TASK ITEM — Return all lines of the data in which the string "NEWFO" occurs.

AVAILABLE DATA —
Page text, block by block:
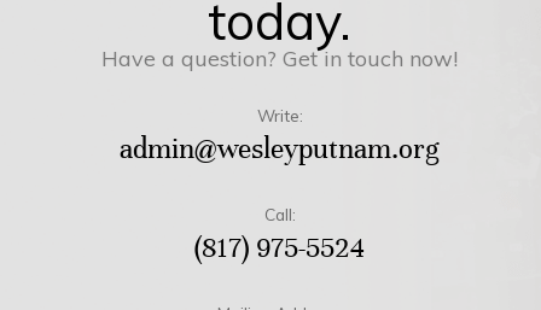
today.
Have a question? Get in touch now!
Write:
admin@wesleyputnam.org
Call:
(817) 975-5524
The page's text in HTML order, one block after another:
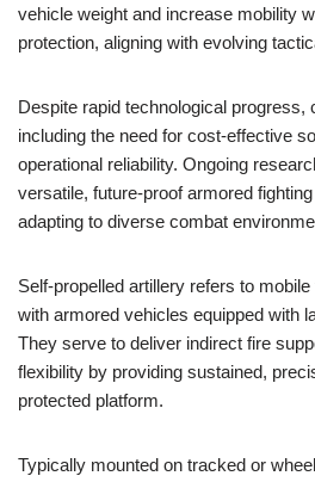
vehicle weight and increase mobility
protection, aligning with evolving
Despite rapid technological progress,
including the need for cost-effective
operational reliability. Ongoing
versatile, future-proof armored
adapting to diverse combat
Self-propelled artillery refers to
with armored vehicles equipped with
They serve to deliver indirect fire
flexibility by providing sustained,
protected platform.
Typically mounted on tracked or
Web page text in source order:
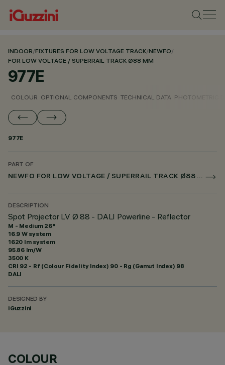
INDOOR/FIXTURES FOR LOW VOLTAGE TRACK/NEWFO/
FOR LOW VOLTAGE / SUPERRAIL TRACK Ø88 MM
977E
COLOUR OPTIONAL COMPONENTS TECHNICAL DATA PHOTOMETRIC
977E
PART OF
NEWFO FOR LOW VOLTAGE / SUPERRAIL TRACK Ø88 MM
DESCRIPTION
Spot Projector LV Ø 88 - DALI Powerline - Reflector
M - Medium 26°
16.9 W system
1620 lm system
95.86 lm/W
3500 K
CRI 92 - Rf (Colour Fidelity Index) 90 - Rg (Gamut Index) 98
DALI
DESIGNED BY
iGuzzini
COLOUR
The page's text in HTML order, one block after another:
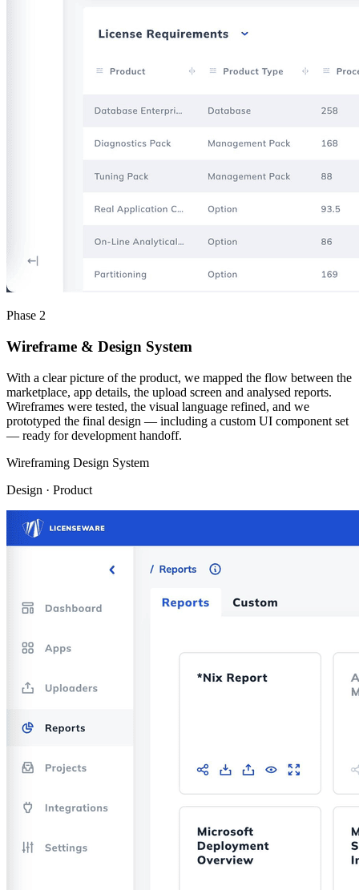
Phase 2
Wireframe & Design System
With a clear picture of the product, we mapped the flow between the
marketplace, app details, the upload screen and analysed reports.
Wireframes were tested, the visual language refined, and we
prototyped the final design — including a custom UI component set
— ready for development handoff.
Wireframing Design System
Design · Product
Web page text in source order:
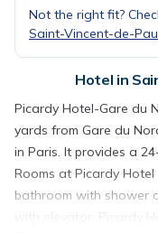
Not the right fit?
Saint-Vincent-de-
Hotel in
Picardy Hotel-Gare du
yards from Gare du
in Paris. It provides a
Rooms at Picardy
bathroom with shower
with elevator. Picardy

YOUR RESPONSE —
INDOOR/FIXTURES FOR LOW VOLTAGE TRACK/NEWFO/
NEWFO FOR LOW VOLTAGE / SUPERRAIL TRACK Ø88 MM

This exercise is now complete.